▸ **Required action**: Every line from the one with "y1, x2, y2)." through the end of the entries below must be retyped exactly, and only those lines. The pictures are not part of the copy.

▸ **Records for this exercise**:
· · · ·

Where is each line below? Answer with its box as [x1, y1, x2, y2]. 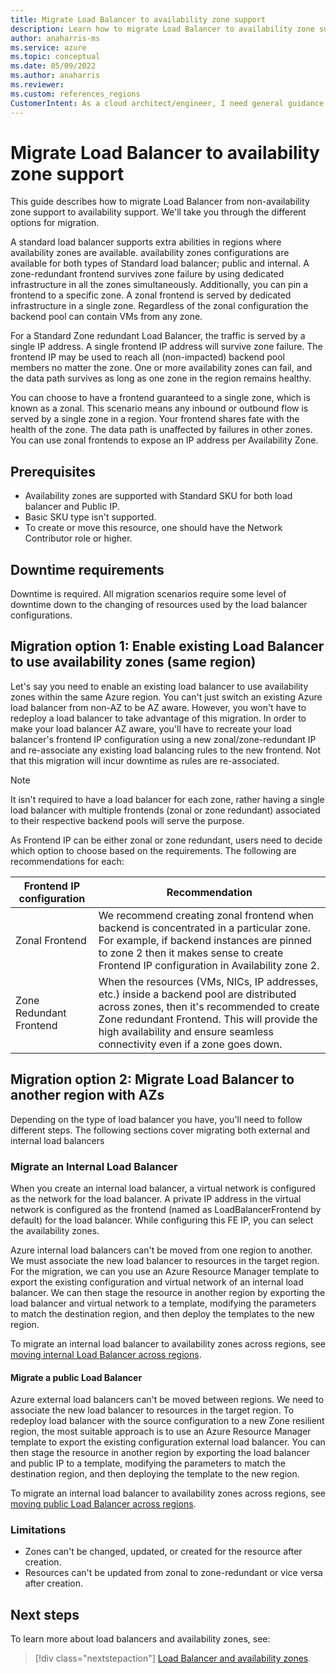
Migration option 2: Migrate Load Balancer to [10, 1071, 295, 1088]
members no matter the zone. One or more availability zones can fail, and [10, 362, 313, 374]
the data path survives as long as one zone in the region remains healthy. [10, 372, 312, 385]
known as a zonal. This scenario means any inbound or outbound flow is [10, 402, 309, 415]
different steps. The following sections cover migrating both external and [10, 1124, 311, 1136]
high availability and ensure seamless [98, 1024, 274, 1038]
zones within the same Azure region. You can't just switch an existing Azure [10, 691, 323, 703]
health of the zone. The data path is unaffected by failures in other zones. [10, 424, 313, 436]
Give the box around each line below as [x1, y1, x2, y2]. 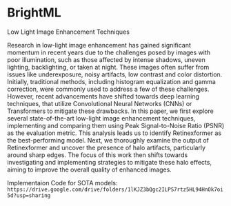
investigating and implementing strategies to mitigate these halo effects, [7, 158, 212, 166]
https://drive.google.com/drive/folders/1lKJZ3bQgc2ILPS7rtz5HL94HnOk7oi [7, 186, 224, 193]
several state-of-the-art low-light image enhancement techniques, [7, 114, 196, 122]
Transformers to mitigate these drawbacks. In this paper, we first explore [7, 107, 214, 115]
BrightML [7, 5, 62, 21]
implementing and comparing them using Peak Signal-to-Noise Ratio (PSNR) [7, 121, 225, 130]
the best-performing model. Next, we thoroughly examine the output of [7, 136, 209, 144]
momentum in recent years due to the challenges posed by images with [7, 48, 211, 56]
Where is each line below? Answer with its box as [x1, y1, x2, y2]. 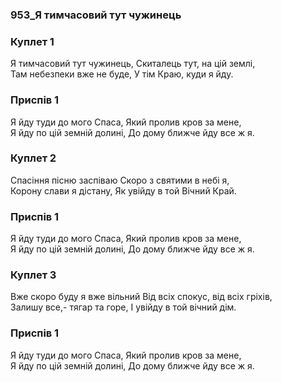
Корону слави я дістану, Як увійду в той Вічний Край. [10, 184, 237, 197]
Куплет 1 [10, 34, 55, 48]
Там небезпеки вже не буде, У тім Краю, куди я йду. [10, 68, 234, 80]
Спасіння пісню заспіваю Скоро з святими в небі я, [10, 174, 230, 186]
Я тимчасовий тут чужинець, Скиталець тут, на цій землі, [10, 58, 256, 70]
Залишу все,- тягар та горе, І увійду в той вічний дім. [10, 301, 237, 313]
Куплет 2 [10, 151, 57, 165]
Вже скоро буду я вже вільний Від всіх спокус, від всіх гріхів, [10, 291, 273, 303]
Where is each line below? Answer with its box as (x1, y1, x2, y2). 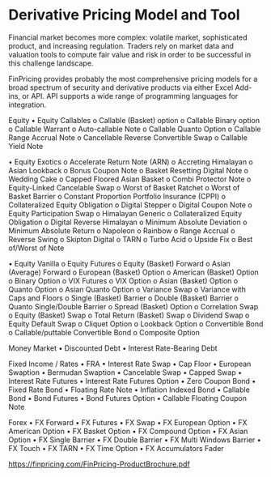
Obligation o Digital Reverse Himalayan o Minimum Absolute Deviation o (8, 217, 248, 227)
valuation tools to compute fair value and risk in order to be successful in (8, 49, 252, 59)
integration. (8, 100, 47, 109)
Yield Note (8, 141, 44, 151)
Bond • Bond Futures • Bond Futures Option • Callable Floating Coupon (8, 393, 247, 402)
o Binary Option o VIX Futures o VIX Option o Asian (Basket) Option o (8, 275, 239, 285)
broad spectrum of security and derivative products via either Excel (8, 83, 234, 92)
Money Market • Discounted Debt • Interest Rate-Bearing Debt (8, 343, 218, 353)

· · · ·

▸ **Solution**:
Where is each line below? Answer with its box as (x1, y1, x2, y2). 
Obligation o Digital Reverse Himalayan o Minimum Absolute Deviation o (8, 217, 248, 227)
valuation tools to compute fair value and risk in order to be successful in (8, 49, 252, 59)
integration. (8, 100, 47, 109)
Yield Note (8, 141, 44, 151)
Bond • Bond Futures • Bond Futures Option • Callable Floating Coupon (8, 393, 247, 402)
o Binary Option o VIX Futures o VIX Option o Asian (Basket) Option o (8, 275, 239, 285)
broad spectrum of security and derivative products via either Excel (8, 83, 234, 92)
Money Market • Discounted Debt • Interest Rate-Bearing Debt (8, 343, 218, 353)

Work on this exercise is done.